Young: The path to entrepreneurship is through the classroom

The academic campus can become an ideal incubator for hatching the entrepreneurial pursuit.  In British Columbia, we are blessed to have universities, colleges and private institutions to provide the magical carpet ride of entrepreneurial endeavours.

But, we need to knock on their doors and explore what lays beneath the traditional business course offerings.

What I initially found overwhelming when I began my research this weekend was that, according to the Kauffman Entrepreneurship Foundation, based in Kansas City, Missouri, ostensibly the largest and leading entrepreneurial foundation of its kind in the world, was that more than 2,000 colleges and universities now offer a class and often an entire course of study in entrepreneurship.  That is significantly upward from the 253 institutions in 1985.  Also, more than 200,000 students are enrolled in such programs compared with 16,000 in 1985.

These figures do not include the numbers comparatively from across Canada, Alaska and the Territories which would dramatically increase the numbers. But we are far from where we could and should be in this great nation of ours.

Everyone admires entrepreneurs. Whether our post-grad institutions should teach entrepreneurship today, or support entrepreneurs, is a nonissue. Institutions want students, graduates, faculty and even administrators to behave in the entrepreneurial spirit. Other nations work to emulate, Canada’s entrepreneurial culture.

But, have we got it right yet?  Is it embedded into the culture of our educational system, or is it merely a sidebar?

Entrepreneurship in the classroom?  It’s reality is right in front of us every single school day. Entrepreneurship has become an increasing possibility, particularly since employees have lost the trust they once had for corporations.  With declining economies and layoffs rampant on the front pages, the decline in pension offerings and roller coaster rides with pensions and salary hikes, many employees tough it out on their own.  Can we blame them for considering another option for their lives?

How has the academic world adjusted to the changes around us?  It has frequently been reported that students who participate in entrepreneurship programs demonstrate increased initiative and self-confidence.  It is seen that school interests students at all levels with entrepreneurship principles and standards infused into the curriculum because they can see how practical skills and learning to solve problems combined with the touchstones of innovation and creativity can contribute directly to their future success.

Better yet, when institutions infuse both theory and practicality into their curriculum, giving students a realistic idea of entrepreneurship in real-world examples and when actual entrepreneurs are brought into the classrooms and workshops, students embrace the self-employment imagery for their futures.

Other victories are witnessed alongside in school retention and increased grade outcomes. More simply put, if there is a formal connection between classroom learning and hands-on extracurricular activity as actually starting your own school-based entrepreneurial venture, then the concept, thrives.

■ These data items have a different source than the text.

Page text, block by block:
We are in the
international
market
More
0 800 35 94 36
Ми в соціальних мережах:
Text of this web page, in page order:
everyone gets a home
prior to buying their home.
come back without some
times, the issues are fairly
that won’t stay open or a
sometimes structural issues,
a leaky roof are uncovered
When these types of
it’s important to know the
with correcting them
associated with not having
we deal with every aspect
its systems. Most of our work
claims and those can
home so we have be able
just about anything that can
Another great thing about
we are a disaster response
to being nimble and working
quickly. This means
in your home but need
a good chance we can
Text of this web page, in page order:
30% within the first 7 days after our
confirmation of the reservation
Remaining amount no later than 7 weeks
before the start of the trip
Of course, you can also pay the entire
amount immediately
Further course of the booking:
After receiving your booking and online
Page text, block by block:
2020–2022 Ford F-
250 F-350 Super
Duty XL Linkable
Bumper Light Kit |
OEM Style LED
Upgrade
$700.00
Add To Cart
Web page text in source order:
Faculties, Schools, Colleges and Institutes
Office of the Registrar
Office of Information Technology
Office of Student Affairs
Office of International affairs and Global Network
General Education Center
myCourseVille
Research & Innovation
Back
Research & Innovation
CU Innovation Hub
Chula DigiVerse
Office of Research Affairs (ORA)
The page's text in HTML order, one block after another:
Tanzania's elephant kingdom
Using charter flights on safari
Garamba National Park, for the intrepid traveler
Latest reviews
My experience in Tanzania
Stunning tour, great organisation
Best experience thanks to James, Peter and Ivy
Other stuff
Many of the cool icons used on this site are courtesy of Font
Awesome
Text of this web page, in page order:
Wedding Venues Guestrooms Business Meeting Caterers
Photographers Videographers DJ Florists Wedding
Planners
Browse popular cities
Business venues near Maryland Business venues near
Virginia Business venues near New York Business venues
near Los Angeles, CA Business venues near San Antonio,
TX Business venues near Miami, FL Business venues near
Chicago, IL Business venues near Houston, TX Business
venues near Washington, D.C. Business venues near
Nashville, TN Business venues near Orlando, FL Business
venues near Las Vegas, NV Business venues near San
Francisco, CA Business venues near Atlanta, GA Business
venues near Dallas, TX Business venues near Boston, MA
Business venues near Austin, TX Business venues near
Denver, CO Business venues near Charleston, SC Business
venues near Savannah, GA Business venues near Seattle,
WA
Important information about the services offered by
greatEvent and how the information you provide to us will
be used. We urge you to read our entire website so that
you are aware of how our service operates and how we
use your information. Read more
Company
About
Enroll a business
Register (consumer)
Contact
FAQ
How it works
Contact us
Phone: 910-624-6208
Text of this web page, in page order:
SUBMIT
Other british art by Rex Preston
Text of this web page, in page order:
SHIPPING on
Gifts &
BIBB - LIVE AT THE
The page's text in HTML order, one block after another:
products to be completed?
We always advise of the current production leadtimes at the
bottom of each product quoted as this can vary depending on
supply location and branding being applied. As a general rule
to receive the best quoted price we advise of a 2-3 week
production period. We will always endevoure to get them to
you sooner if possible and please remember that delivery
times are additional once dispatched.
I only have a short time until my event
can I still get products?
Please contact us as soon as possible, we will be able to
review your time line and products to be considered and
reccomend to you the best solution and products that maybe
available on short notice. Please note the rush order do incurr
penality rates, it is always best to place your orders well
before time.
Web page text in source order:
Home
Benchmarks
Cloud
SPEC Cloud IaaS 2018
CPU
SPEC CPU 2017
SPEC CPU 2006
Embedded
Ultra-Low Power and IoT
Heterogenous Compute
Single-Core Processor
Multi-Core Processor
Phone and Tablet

The demand for and value of substantive entrepreneurship programs at all levels of our education system increasingly is apparent.  With so many factory jobs now outsourced, with opportunities emerging in new sectors and with values seemingly changing every other day our schools can help Canada get back to its entrepreneurial roots like never before.

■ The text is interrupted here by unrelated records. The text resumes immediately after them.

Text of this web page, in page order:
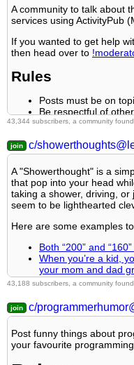
1.Lemmy Review
2. Lemmy Be Wholesome
4.No Stupid Questions
You Should Know
6.Credible Defense
Reach out toLillianVSfor
All communities included
compliance with the
Rule 8- All comments
content.
Rule 9- Reposts from
Rule 10- The majority of
Rule 12- Linking directly
acceptable.
Rule 13- If you file a
violated and how.
Partnered
You can view our
To partner with our
Community
For inquiry on becoming a
Operating Systems
This community's icon was
CC-BY-NC-SA 4.0 license.
A community to talk about
services using ActivityPub
If you wanted to get help
then head over to
Rules
Posts must be on
Be respectful of
Cite the sources
Learn moreat these
Fediverse.info
Wikipedia
FediDB (Stats),Sub
43,344 subscribers, a community
c/
A "Showerthought" is a
that pop into your head
taking a shower, driving,
seem to be lighthearted
Here are some examples
Both “200” and
When you’re a kid,
your mom and dad
More dreams have
Rules
All posts must be
43,188 subscribers, a community
c/
Post funny things about
your favourite
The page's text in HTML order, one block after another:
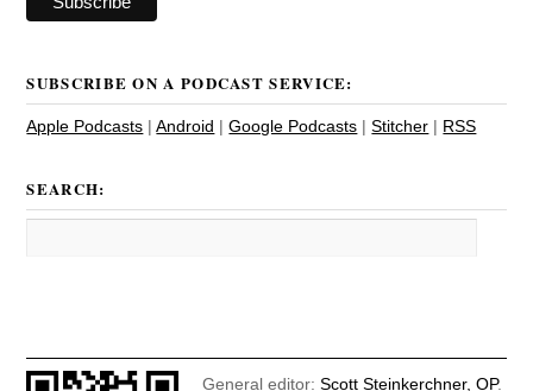
SUBSCRIBE ON A PODCAST SERVICE:
Apple Podcasts |Android |Google Podcasts |Stitcher | RSS
SEARCH:
General editor:Scott Steinkerchner, OP.
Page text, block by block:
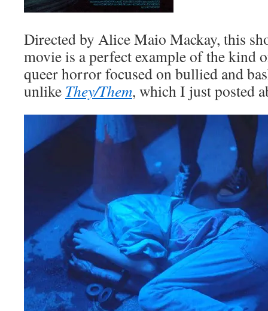
Directed by Alice Maio Mackay, this
movie is a perfect example of the kind
queer horror focused on bullied and
unlike They/Them, which I just posted
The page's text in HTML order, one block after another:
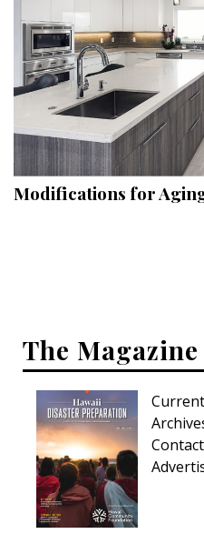
OUTDOORS
Pools & Spas
Landscape Design
Gardening
Outdoor Living
Family
Cooling & Ventilation
Sustainability
Shopping
DESIGN
Modifications for
The Magazine
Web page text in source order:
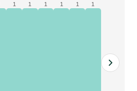
1 1 1 1 1 1
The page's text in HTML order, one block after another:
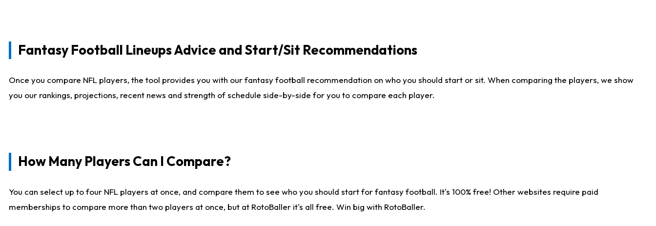
Fantasy Football Lineups Advice and Start/Sit Recommendations
Once you compare NFL players, the tool provides you with our fantasy football recommendation on who you should start or sit. When comparing the players, we show
you our rankings, projections, recent news and strength of schedule side-by-side for you to compare each player.
How Many Players Can I Compare?
You can select up to four NFL players at once, and compare them to see who you should start for fantasy football. It's 100% free! Other websites require paid
memberships to compare more than two players at once, but at RotoBaller it's all free. Win big with RotoBaller.
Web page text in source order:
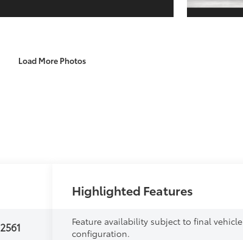
Load More Photos
2561
Highlighted Features
Feature availability subject to final vehicle
configuration.
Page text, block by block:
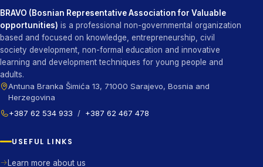
BRAVO (Bosnian Representative Association for Valuable
opportunities) is a professional non-governmental organization
based and focused on knowledge, entrepreneurship, civil
society development, non-formal education and innovative
learning and development techniques for young people and
adults.
Antuna Branka Šimića 13, 71000 Sarajevo, Bosnia and
Herzegovina
+387 62 534 933
/ +387 62 467 478
USEFUL LINKS
Learn more about us
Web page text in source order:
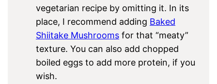
vegetarian recipe by omitting it. In its
place, I recommend adding Baked
Shiitake Mushrooms for that “meaty”
texture. You can also add chopped
boiled eggs to add more protein, if you
wish.
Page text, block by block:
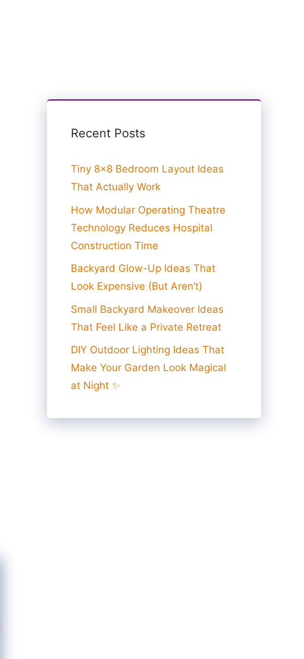
Recent Posts
Tiny 8×8 Bedroom Layout Ideas
That Actually Work
How Modular Operating Theatre
Technology Reduces Hospital
Construction Time
Backyard Glow-Up Ideas That
Look Expensive (But Aren’t)
Small Backyard Makeover Ideas
That Feel Like a Private Retreat
DIY Outdoor Lighting Ideas That
Make Your Garden Look Magical
at Night ✨

Frankly, we can and truly ought to be seen as a global leader in entrepreneurship in many dimensions, entrepreneurial education and training being a major one.

If you trace the history of any well known business cluster or persons, you’ll invariably find a small group of informed entrepreneurs who grew and spawned new entrepreneurship.  Let’s add our piece to that history.

Joel Young is founder of the Okanagan Valley Entrepreneurs Society.